## What is required
Which lines of the data contain the string "Terms"? Copy every one of them.

## Exercise inputs
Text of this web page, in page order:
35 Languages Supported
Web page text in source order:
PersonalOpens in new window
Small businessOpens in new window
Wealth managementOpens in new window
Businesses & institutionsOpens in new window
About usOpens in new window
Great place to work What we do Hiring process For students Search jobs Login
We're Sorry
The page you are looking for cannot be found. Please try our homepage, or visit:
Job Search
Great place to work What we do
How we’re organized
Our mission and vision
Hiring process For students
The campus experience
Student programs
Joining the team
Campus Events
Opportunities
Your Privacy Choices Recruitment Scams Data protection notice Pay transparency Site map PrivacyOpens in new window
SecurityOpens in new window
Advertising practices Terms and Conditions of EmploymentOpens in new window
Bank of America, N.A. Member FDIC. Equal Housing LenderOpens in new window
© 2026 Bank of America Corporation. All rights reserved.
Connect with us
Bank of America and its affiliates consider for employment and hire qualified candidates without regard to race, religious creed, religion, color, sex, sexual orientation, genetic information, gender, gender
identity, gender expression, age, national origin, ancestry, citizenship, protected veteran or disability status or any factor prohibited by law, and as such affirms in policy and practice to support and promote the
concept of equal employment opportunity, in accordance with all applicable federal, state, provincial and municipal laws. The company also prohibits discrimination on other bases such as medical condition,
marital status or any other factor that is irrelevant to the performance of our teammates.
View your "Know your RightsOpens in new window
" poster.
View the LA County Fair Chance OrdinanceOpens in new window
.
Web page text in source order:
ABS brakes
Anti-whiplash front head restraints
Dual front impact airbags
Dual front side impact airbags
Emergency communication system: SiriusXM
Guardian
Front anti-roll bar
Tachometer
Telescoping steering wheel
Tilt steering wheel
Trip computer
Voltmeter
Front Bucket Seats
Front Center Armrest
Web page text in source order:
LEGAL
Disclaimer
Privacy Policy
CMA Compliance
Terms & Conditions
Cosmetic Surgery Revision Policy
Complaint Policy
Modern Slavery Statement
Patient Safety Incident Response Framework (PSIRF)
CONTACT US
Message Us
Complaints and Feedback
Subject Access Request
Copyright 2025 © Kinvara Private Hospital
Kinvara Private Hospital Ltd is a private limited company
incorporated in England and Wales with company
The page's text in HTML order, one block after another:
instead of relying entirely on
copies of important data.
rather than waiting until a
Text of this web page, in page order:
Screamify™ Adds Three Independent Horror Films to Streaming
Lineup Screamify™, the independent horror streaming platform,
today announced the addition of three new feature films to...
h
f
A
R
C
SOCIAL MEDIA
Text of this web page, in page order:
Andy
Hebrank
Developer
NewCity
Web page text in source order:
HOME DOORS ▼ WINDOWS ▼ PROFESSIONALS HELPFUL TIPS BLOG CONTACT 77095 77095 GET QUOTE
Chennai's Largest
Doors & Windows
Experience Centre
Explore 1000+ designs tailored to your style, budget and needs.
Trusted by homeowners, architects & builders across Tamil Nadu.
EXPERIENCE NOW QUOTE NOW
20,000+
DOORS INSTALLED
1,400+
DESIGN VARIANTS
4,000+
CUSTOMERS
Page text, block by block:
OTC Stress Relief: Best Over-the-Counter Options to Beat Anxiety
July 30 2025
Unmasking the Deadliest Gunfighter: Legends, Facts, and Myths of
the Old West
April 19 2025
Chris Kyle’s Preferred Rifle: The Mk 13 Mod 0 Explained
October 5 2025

## Written answer
Advertising practices Terms and Conditions of EmploymentOpens in new window
Terms & Conditions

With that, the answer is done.